YOUR TASK:
Word for word, transcribe the data below from the line with "Portare la centralina" to the line with "Rimuovere la centralina", keeping both of those lines.

RECORDS TO PROCESS:
........

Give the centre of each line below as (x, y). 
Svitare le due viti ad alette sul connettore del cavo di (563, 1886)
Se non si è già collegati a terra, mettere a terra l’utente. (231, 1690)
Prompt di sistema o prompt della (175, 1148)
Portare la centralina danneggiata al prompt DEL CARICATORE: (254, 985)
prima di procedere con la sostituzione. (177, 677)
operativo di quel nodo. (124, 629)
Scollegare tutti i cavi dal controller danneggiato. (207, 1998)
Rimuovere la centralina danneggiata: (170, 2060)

........

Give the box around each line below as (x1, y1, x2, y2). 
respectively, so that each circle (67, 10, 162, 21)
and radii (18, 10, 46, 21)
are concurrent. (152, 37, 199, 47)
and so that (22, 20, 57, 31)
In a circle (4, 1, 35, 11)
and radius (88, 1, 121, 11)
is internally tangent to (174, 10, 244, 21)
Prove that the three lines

........

ANSWER SECTION:
Portare la centralina danneggiata al prompt DEL CARICATORE: (254, 985)
prima di procedere con la sostituzione. (177, 677)
operativo di quel nodo. (124, 629)
Scollegare tutti i cavi dal controller danneggiato. (207, 1998)
Rimuovere la centralina danneggiata: (170, 2060)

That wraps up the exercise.